Using the music of Dutch composer, Simeon ten Holt’s "Canto Ostinato," Baker describes him as a minimalist with a twist.

“Holt is in the genre of Philip Glass, but there is a melody in his music, a really beautiful composer,” she says. “He did something really amazing. At about 15 minutes into the music, you’re in the groove of it and…..he just stops. I thought ‘What is that, what is that?’ It really takes you somewhere into space and time. It’s like, that’s where I should be.”

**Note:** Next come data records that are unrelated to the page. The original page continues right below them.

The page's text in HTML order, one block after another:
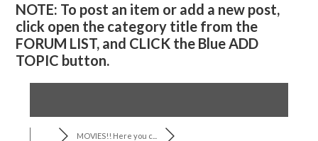
NOTE: To post an item or add a new post,
click open the category title from the
FORUM LIST, and CLICK the Blue ADD
TOPIC button.
MOVIES!! Here you c...
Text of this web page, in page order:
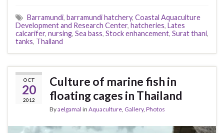
Barramundi, barramundi hatchery, Coastal Aquaculture
Development and Research Center, hatcheries, Lates
calcarifer, nursing, Sea bass, Stock enhancement, Surat thani,
tanks, Thailand
OCT
20
2012
Culture of marine fish in
floating cages in Thailand
Byaelgamal in Aquaculture, Gallery, Photos

Baker allows the movement and the music to take her where she needs to go with the choreography. It is not a set science, nor artistically preconceived.

Using three dancers, Meredith Barton, Isaiah Gonzalez, and Amy Trieger, the dancers understand what the piece is about, as Baker does, through the movement itself and through the discovery of the piece as it develops.

The open rehearsal gave me a glimpse of “Cloud9.” While the piece had yet to be completed, there was already an emotional, almost, cerebral quality to it.

Photographer:

"Cloud9" sculpture dresses (Photo by Brigid Baker)

The dancers enter the space as if they’ve been traveling. Then they take off a layer of clothing as if coming to incarnation.

As the music begins, there is an energy to the dancers, even as they stand completely still. The three are absolutely present and in the moment. That energy continues as they start to move. Whether the dancers are sitting, moving or off the stage, their presence is felt. It made the studio rehearsal just as thrilling as a performance.

“It has to do with using your mind, body, spirit, this other higher level on earth. They (the dancers) get denser and denser as the piece progresses. And then the music just stops. It just stops.”

“We put a lot of labor into the piece and because of that, it gives back to you. Life becomes this adventure when you’re fully engaged,” she mused.

“I’m fortunate to work with these dancers. We’ve worked together often,” says Baker. “We do have a class prior to rehearsal. Each season, we do different studies. I do a bootcamp. Sometimes we do breath work or a ballet class. I give them everything I know that a dancer should have. Anything I’ve ever had, they have.”

At the end of the work, there is narration from Irish playwright, Marina Carr.

Carr talks about what it’s like to feel and what it means to be feeling. She says ‘looking for you, looking for you.’ Baker gets very emotional as she speaks.

What brings us into this world in the first place? Do we see it before we’re here?

“So there could be this loving magnificence and simplicity in life. Almost divine. It’s about deciding.”

Baker concludes with, “We need each other now more than ever.”

“Cloud9” by brigid baker wholeproject at 8 p.m. Thursday, Nov. 16, Friday, Nov. 17, Saturday, Nov. 18 and Sunday, Nov. 19 at Miami Dade County Auditorium On.Stage Black Box Theatre, 2901 West Flagler St., Miami. Tickets, $25. Information, 305-547-5414 or ticketmaster.com.